◆ **What the task requires**
In the listing below, how many lines include "operands"? Give the number and no other text.

◆ **Data supplied**

────────────────────

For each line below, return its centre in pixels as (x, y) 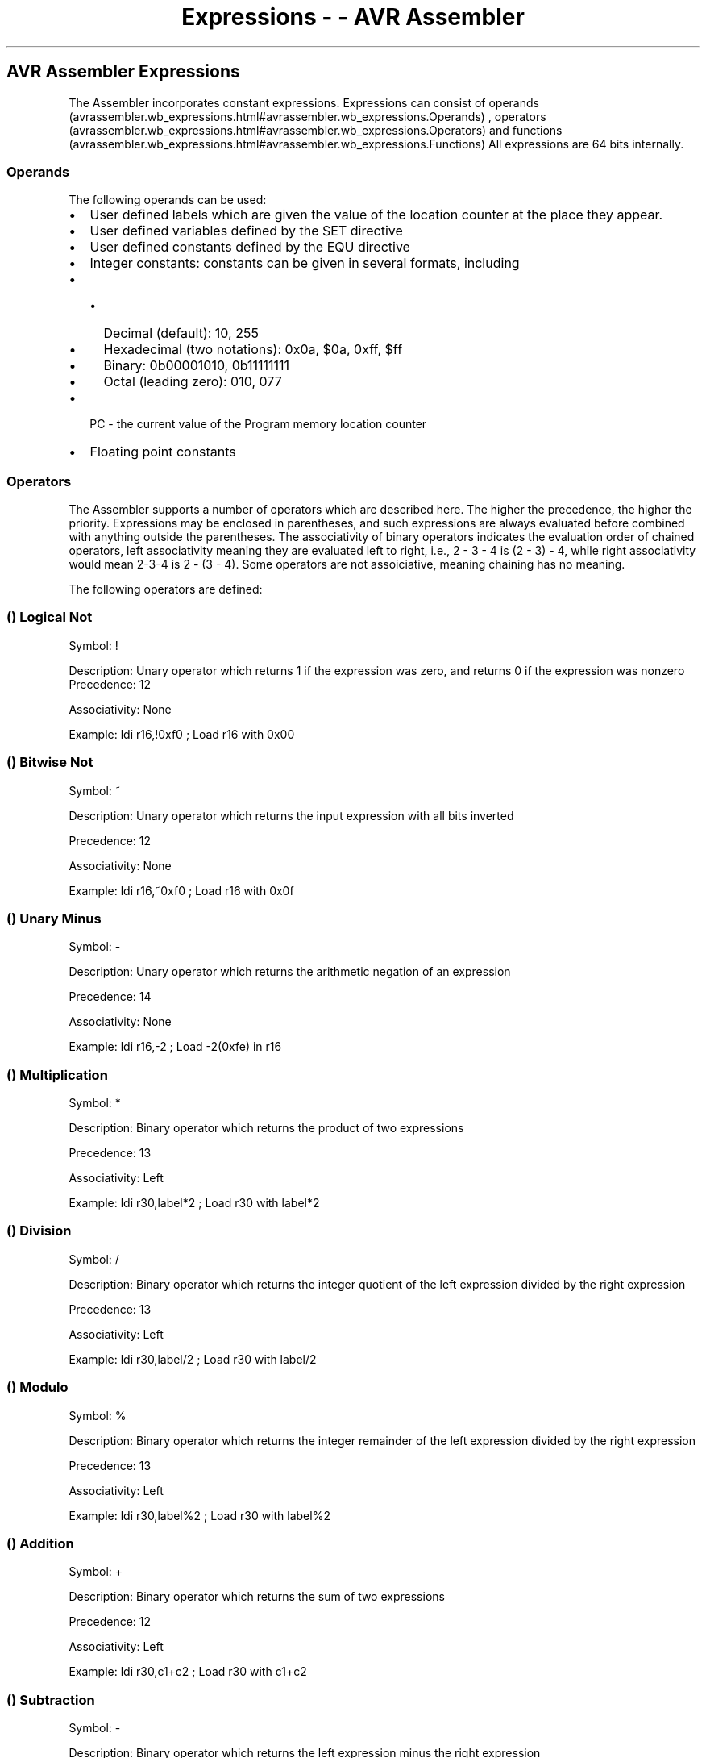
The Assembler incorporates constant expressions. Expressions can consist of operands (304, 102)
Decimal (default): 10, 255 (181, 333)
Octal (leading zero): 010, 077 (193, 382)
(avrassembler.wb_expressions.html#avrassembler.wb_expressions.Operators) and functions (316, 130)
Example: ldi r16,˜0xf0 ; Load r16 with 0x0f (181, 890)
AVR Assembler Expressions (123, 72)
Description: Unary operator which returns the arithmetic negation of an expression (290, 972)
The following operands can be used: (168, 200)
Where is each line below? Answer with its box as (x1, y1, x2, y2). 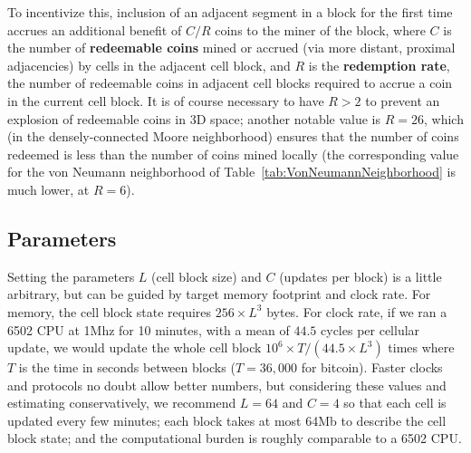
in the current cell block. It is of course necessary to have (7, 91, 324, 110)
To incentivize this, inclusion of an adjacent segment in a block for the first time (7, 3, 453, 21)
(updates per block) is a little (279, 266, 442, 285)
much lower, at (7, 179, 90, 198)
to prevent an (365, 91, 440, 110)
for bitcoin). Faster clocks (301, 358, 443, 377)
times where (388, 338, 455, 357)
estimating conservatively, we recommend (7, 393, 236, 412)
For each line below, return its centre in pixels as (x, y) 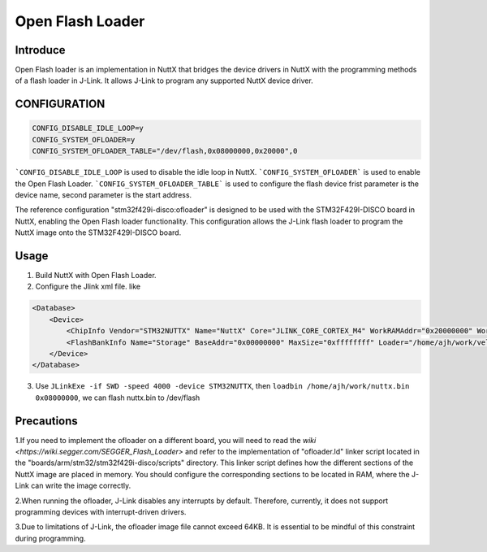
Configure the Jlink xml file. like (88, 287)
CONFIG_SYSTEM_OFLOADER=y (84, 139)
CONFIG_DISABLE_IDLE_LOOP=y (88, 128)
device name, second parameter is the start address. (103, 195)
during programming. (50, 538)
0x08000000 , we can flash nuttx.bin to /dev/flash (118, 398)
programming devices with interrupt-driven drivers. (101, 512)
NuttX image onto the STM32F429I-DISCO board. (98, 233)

────────────────────

◆ **Solution**
2